*** Supplied material
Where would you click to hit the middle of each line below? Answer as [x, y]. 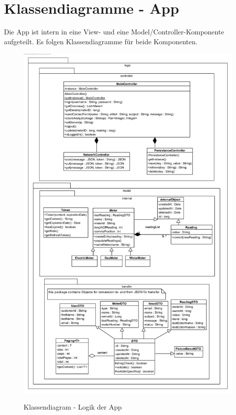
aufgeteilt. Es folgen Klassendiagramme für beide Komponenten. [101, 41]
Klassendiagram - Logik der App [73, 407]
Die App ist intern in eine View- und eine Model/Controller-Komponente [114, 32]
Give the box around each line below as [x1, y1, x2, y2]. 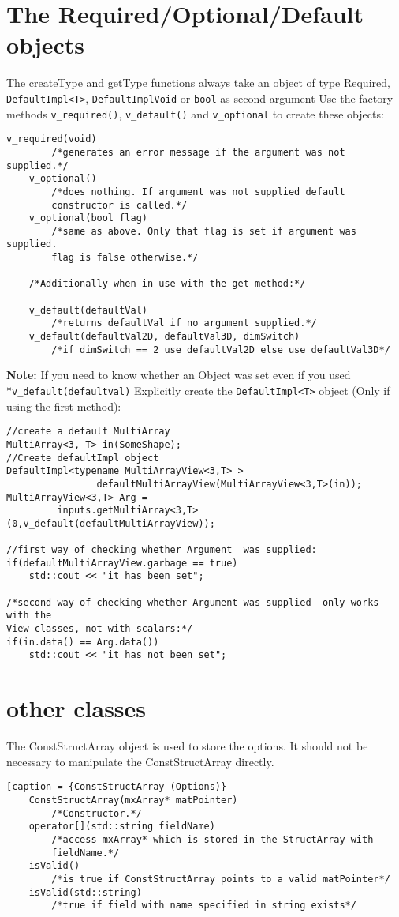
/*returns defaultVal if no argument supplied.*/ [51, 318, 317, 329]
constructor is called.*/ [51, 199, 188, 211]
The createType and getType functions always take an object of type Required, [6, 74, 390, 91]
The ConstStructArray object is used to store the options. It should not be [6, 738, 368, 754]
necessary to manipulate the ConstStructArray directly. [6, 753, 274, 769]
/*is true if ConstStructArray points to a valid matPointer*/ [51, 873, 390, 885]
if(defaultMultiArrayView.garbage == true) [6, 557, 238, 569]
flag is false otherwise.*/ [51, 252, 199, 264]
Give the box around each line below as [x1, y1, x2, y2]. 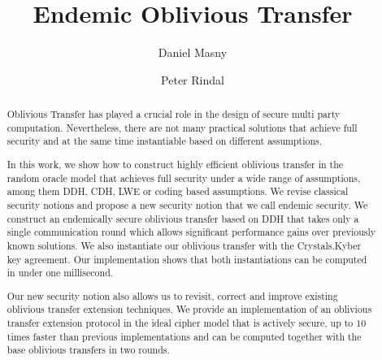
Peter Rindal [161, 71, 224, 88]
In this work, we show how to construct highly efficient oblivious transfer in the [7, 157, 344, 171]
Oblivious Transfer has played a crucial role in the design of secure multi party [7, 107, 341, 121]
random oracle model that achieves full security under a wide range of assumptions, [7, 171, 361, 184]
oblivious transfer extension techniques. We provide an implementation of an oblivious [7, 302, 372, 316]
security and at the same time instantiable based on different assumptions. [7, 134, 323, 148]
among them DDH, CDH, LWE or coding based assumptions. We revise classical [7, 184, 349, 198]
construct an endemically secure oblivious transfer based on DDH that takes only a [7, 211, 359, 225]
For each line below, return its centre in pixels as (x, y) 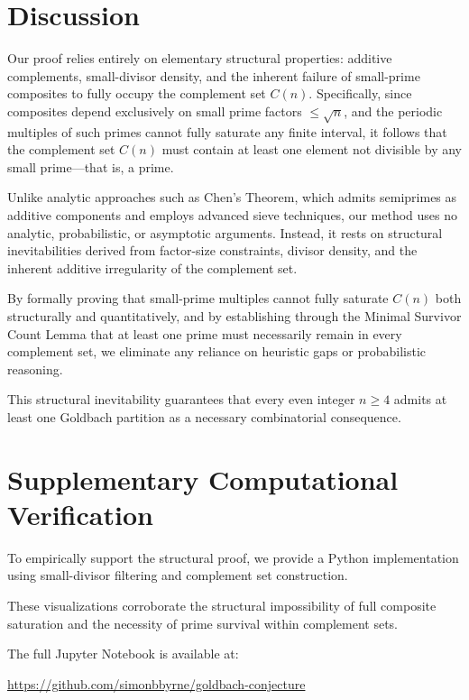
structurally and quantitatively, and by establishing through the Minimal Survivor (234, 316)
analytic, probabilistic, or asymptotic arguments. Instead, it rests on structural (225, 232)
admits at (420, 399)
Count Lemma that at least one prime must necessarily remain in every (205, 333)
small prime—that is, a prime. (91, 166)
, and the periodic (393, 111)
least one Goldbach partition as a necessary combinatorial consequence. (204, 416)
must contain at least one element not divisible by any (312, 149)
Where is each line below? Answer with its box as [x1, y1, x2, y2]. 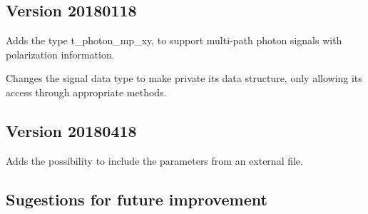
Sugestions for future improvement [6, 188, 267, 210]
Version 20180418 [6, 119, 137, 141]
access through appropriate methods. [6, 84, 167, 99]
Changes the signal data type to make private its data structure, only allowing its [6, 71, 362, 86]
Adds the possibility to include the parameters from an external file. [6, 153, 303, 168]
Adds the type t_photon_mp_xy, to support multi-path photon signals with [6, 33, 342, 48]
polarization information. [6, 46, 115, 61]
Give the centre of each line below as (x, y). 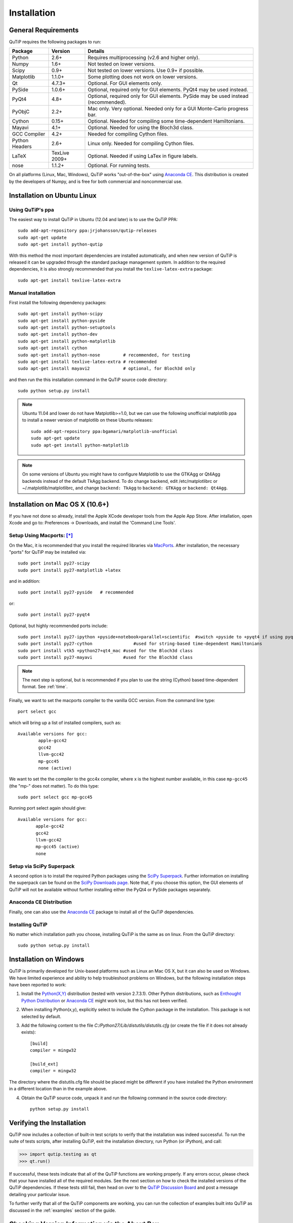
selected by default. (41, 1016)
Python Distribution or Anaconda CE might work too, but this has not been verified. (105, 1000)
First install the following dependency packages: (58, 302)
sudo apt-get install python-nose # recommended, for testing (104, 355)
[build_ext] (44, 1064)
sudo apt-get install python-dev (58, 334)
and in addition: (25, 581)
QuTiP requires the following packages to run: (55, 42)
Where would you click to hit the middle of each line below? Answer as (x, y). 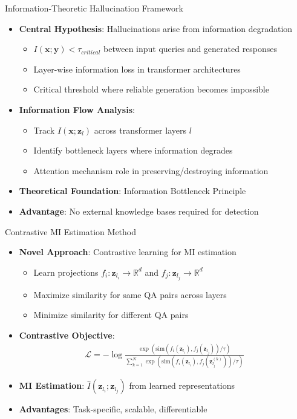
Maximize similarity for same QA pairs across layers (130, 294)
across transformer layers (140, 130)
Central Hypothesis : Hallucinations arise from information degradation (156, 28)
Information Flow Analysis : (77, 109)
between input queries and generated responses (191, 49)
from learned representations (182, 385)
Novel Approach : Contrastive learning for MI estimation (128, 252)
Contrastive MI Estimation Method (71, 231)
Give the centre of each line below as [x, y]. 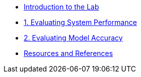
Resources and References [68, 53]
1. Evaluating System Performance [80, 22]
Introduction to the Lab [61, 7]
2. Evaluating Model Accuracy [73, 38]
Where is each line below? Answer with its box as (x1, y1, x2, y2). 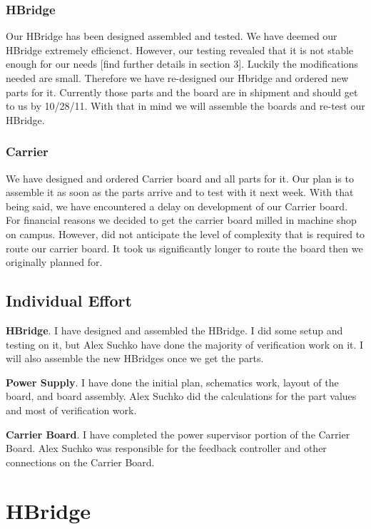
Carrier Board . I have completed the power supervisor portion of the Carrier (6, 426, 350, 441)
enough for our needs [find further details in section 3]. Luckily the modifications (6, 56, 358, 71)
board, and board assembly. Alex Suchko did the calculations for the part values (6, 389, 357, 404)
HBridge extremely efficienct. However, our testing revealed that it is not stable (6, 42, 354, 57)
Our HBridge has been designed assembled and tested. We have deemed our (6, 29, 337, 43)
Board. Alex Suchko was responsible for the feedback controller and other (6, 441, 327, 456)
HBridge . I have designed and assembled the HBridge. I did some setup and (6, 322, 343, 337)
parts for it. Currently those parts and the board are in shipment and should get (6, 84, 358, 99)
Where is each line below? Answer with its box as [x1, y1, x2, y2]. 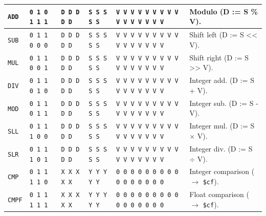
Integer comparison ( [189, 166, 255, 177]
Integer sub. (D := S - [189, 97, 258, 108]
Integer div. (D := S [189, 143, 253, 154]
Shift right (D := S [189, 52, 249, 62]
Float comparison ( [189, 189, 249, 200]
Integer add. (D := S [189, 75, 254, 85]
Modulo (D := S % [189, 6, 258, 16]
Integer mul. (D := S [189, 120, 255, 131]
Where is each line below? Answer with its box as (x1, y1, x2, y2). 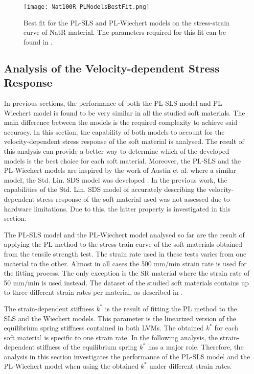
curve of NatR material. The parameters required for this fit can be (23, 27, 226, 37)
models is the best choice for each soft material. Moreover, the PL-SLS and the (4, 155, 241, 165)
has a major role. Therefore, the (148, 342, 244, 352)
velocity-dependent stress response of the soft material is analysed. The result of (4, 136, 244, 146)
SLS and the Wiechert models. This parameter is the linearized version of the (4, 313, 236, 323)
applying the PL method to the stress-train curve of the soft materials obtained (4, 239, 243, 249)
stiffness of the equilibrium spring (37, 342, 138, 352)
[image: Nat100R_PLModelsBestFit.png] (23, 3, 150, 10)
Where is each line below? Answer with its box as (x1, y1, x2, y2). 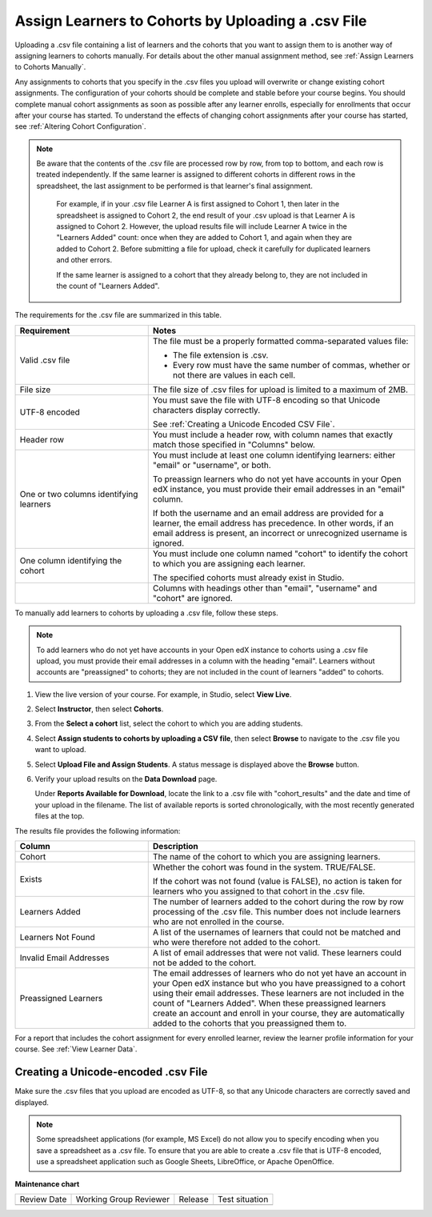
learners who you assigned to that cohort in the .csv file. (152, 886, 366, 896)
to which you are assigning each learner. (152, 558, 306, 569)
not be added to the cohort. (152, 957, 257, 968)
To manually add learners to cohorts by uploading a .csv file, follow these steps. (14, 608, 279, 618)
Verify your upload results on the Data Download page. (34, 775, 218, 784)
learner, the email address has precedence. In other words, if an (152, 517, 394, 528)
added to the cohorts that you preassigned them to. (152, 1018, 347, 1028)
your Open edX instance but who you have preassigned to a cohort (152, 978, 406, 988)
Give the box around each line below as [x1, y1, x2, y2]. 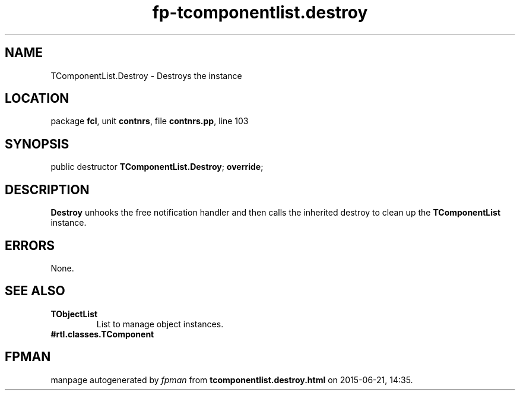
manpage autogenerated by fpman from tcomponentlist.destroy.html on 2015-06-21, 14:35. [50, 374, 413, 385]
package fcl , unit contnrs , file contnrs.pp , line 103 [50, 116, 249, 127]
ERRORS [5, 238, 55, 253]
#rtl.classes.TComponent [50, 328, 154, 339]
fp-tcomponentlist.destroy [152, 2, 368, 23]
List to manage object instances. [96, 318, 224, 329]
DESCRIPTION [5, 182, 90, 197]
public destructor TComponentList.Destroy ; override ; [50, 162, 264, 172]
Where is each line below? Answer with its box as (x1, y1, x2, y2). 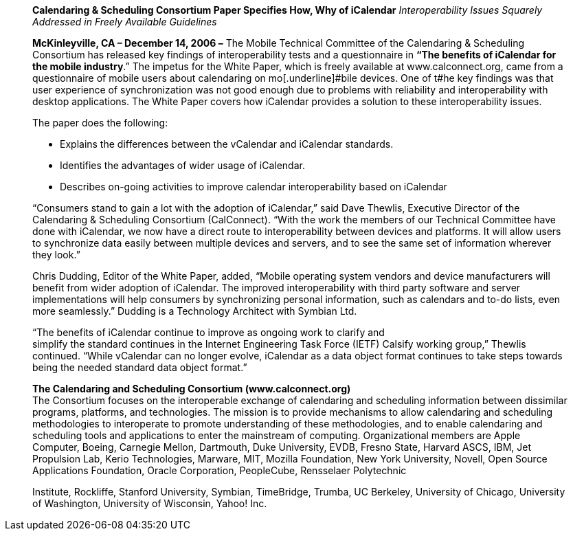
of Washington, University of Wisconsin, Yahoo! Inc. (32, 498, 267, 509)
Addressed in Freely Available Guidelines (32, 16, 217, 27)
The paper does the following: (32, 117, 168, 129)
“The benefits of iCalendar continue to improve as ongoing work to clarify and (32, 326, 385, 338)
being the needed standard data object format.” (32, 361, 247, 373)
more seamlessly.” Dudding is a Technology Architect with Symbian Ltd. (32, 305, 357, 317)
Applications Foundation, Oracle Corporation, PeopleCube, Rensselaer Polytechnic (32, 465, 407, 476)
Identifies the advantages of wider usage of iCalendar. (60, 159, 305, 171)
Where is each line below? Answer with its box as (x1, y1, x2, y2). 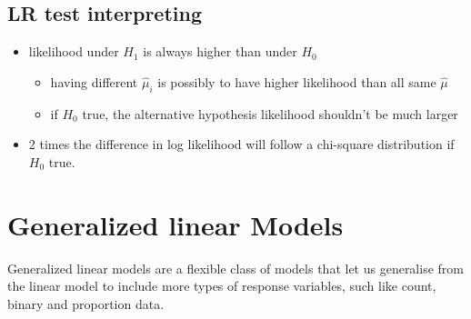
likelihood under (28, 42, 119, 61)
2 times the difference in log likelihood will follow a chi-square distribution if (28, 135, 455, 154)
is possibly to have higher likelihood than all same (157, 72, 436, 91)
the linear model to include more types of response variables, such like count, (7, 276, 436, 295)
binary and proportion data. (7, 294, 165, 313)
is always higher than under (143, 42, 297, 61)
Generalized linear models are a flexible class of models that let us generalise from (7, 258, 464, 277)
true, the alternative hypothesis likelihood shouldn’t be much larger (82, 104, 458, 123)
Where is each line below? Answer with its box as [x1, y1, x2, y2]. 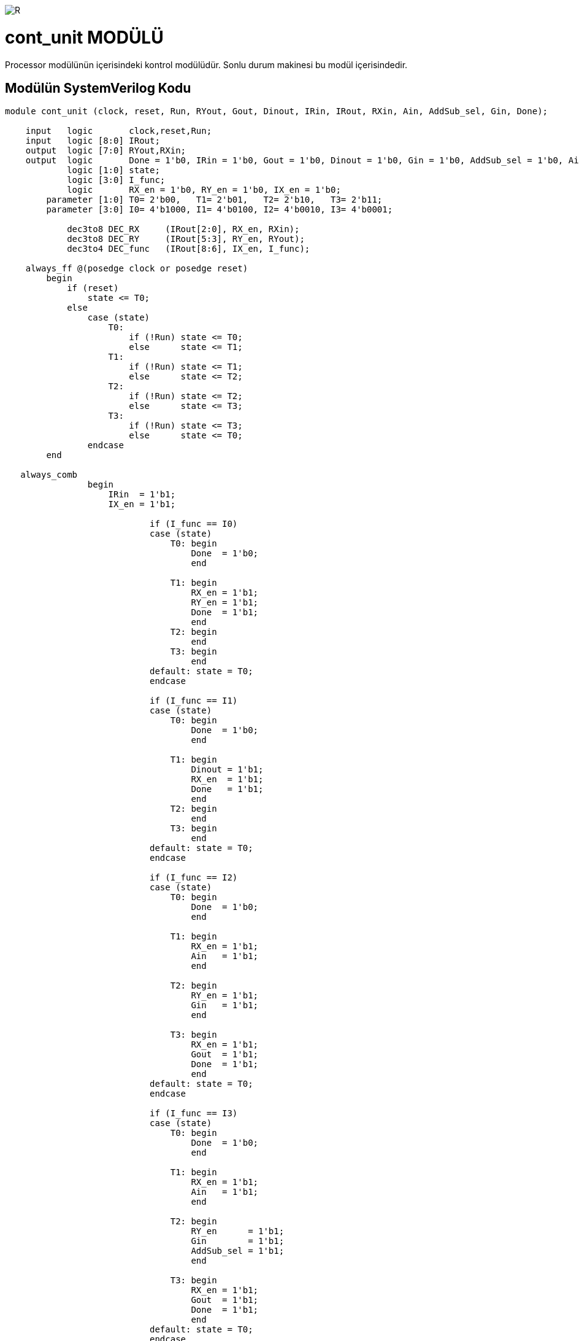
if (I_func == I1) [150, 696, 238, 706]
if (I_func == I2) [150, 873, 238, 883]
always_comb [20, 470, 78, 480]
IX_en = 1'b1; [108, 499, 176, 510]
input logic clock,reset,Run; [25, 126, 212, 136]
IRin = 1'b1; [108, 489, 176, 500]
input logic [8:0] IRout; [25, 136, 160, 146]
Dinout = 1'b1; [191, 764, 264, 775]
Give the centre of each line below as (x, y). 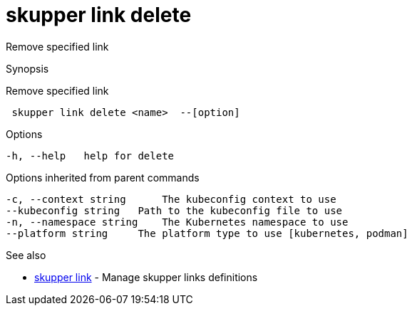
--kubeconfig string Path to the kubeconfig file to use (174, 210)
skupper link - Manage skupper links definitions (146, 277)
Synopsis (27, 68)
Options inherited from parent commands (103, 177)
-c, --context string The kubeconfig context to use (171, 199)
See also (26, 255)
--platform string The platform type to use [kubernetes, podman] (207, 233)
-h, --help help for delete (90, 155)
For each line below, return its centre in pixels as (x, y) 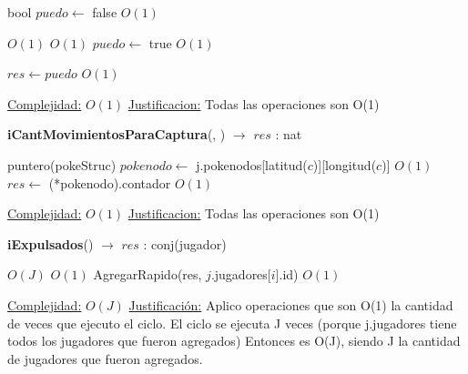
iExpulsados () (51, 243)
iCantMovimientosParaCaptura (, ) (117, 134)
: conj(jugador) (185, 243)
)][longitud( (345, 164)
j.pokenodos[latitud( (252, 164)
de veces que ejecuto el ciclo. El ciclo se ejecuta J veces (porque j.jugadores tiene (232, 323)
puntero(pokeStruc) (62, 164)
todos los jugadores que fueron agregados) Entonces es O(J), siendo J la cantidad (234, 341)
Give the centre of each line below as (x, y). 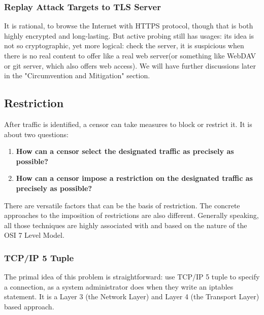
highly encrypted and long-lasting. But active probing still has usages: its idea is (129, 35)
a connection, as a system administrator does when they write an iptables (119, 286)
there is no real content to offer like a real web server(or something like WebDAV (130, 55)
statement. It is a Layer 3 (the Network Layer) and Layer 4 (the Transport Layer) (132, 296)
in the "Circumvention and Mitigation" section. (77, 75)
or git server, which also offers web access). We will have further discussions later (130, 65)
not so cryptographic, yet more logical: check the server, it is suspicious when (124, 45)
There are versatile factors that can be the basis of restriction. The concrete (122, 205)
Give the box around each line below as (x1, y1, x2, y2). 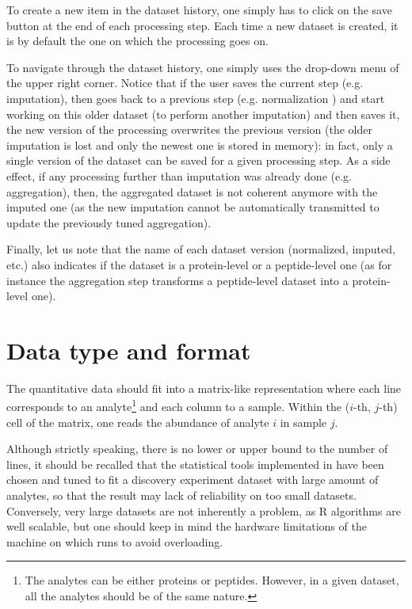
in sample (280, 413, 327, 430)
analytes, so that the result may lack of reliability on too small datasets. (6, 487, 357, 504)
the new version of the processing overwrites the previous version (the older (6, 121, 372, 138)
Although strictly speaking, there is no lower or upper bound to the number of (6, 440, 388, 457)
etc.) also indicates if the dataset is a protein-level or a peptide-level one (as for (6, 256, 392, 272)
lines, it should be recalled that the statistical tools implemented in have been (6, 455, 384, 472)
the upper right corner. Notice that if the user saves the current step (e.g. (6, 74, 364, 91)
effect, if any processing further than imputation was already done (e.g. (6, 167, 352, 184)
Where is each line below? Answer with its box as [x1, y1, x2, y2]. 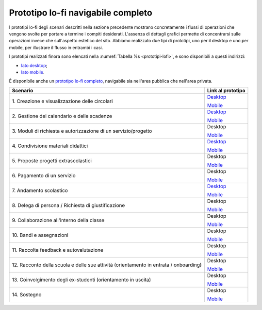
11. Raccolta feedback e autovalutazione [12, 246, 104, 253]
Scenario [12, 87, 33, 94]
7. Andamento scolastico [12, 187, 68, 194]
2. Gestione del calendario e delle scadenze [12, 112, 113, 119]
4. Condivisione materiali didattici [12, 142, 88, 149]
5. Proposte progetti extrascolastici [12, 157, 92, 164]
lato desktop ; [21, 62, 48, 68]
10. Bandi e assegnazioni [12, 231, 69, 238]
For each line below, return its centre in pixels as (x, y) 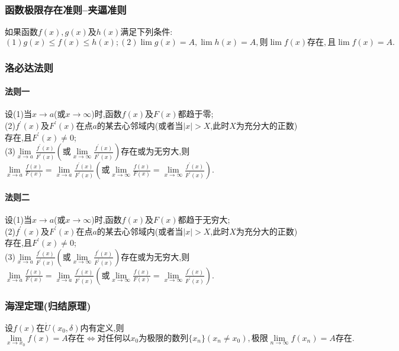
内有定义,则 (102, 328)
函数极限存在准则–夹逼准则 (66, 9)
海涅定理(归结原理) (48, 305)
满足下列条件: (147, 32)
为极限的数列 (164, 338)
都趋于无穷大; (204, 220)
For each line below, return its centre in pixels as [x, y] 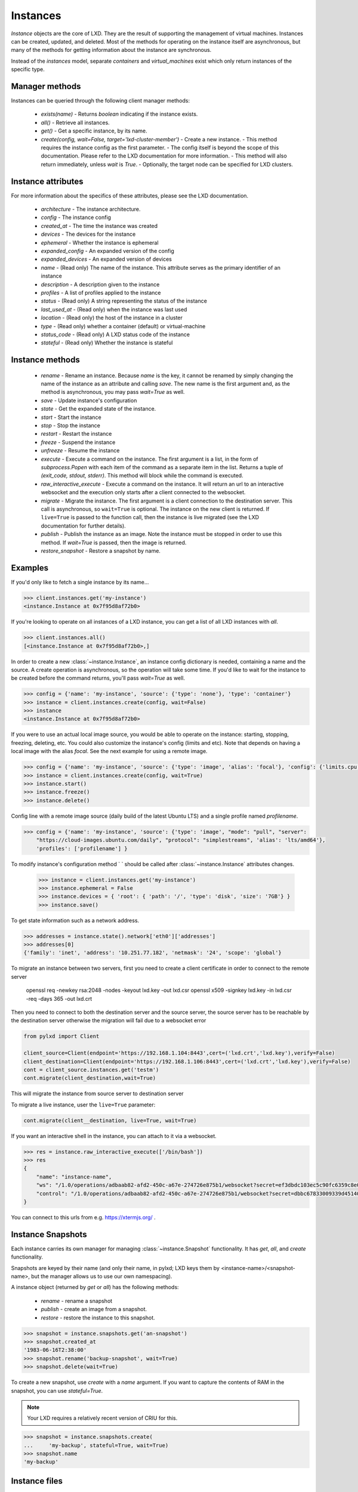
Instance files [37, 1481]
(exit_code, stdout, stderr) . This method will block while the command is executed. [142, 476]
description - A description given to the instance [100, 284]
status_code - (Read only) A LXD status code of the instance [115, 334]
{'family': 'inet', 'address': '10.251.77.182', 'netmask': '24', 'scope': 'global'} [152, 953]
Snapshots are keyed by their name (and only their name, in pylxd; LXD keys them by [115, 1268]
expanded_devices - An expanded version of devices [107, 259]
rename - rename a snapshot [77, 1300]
******
**Work to complete:**
Print nothing except the lines above from the one containing "The paper does" down to the one containing "if (I_func == I1) [150, 696, 238, 706]", both included, exactly as written and free of pictures.

**Exercise output:**
The paper does the following: (32, 117, 168, 129)
“The benefits of iCalendar continue to improve as ongoing work to clarify and (32, 326, 385, 338)
being the needed standard data object format.” (32, 361, 247, 373)
more seamlessly.” Dudding is a Technology Architect with Symbian Ltd. (32, 305, 357, 317)
Applications Foundation, Oracle Corporation, PeopleCube, Rensselaer Polytechnic (32, 465, 407, 476)
Identifies the advantages of wider usage of iCalendar. (60, 159, 305, 171)
Where is each line below? Answer with its box as (x1, y1, x2, y2). 
likelihood under (28, 42, 119, 61)
2 times the difference in log likelihood will follow a chi-square distribution if (28, 135, 455, 154)
is possibly to have higher likelihood than all same (157, 72, 436, 91)
the linear model to include more types of response variables, such like count, (7, 276, 436, 295)
binary and proportion data. (7, 294, 165, 313)
is always higher than under (143, 42, 297, 61)
Generalized linear models are a flexible class of models that let us generalise from (7, 258, 464, 277)
true, the alternative hypothesis likelihood shouldn’t be much larger (82, 104, 458, 123)
Where is each line below? Answer with its box as [x1, y1, x2, y2]. 
if (I_func == I1) [150, 696, 238, 706]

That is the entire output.